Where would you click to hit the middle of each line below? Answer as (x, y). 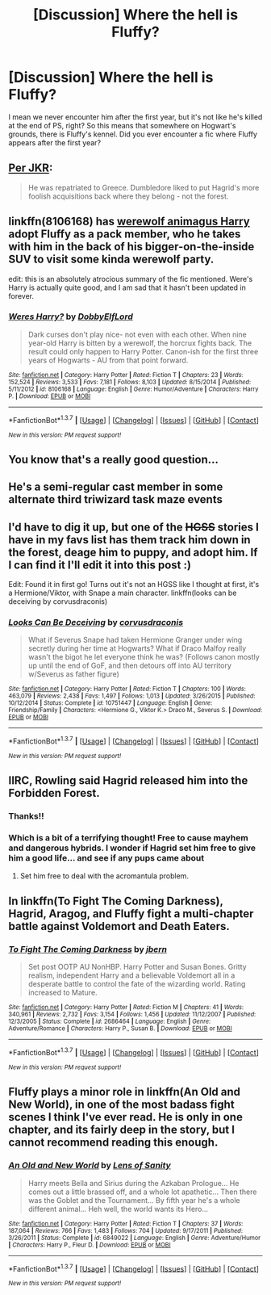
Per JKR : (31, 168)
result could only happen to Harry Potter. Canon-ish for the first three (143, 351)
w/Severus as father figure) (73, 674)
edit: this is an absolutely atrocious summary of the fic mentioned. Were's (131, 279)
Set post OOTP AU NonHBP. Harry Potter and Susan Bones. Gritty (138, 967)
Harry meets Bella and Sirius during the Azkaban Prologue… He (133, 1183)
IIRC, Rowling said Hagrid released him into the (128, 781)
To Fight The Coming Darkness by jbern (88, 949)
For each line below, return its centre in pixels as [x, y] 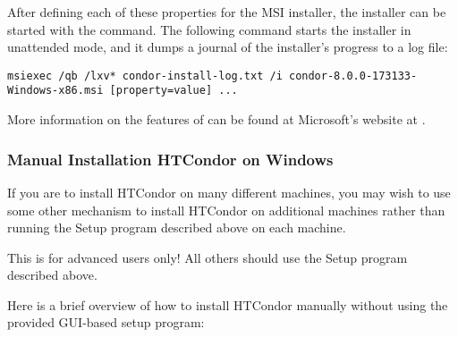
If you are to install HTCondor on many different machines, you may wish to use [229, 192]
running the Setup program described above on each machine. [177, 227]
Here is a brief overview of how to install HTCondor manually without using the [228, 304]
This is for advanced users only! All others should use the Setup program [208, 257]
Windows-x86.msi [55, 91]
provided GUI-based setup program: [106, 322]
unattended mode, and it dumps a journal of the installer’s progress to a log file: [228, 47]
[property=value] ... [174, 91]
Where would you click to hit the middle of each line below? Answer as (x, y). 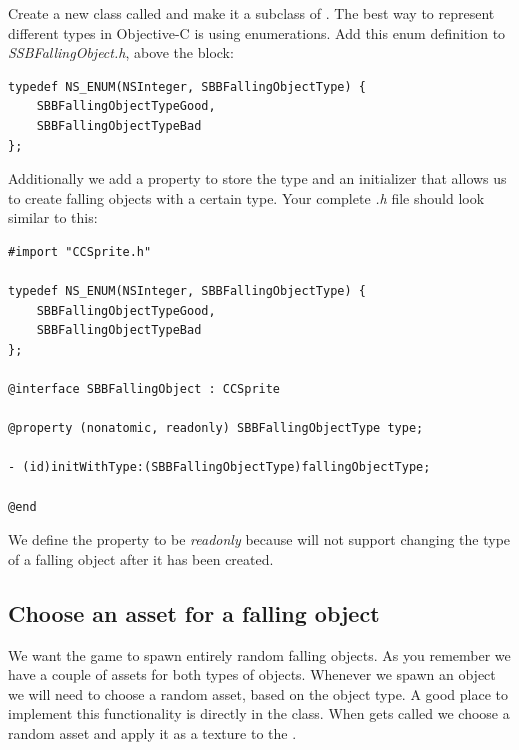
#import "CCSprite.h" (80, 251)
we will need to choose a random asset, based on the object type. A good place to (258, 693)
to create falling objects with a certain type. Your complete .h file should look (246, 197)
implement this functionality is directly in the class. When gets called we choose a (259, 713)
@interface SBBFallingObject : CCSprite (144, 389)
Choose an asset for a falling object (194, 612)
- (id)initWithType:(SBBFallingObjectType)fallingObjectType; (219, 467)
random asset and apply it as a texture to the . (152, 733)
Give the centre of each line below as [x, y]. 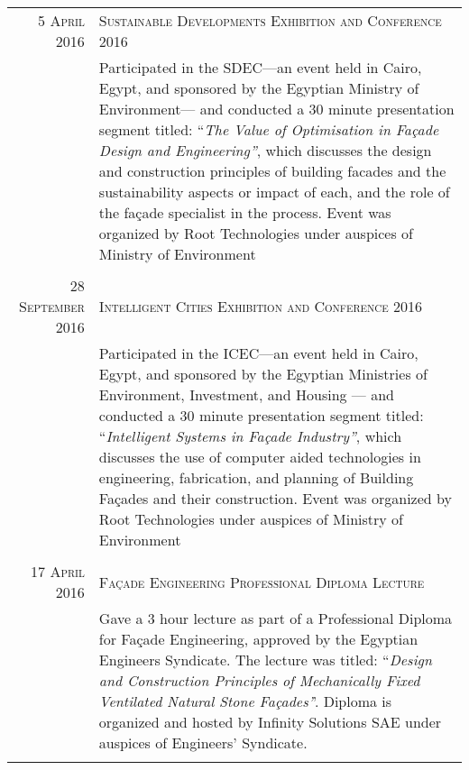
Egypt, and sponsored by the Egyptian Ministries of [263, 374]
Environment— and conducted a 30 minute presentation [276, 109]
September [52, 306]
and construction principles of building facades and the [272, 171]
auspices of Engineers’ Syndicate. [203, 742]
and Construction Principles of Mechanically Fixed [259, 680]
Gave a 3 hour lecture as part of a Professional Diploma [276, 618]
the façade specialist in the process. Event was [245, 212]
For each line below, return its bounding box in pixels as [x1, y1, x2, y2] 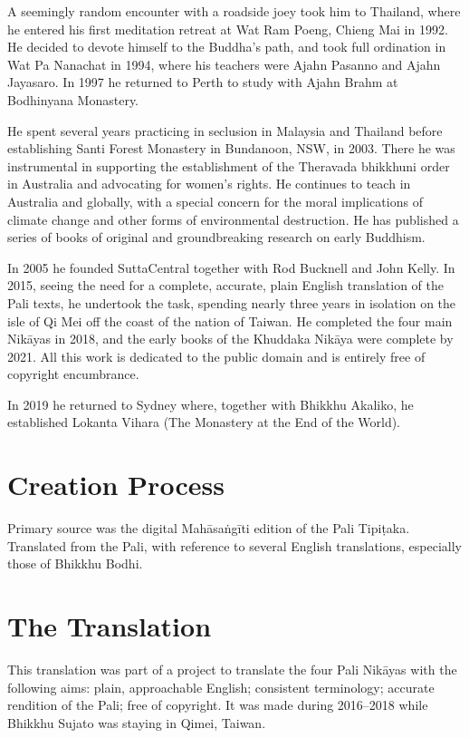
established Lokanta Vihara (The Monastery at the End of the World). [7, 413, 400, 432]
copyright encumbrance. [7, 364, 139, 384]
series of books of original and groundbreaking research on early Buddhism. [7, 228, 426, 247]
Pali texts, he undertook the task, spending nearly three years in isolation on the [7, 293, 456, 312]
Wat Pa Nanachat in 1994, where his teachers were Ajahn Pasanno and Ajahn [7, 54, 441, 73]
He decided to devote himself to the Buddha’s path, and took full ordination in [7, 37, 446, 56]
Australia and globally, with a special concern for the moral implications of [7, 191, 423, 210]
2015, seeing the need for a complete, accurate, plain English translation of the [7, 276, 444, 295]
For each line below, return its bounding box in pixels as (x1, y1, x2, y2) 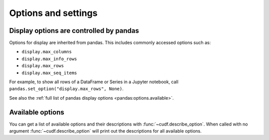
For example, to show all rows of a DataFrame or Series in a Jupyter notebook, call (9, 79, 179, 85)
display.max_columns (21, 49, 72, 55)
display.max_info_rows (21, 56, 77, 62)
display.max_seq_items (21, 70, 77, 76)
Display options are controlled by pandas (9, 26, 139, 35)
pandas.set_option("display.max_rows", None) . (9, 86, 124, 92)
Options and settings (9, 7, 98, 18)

Aim of the task -> Having found the line with "Choose an asset" and the line with "Egypt, and sponsored" in the material above, write out exactly those two and every line between, leaving the pictures out.

Answer below ->
Choose an asset for a falling object (194, 612)
- (id)initWithType:(SBBFallingObjectType)fallingObjectType; (219, 467)
random asset and apply it as a texture to the . (152, 733)
Give the centre of each line below as [x, y]. 
Egypt, and sponsored by the Egyptian Ministries of [263, 374]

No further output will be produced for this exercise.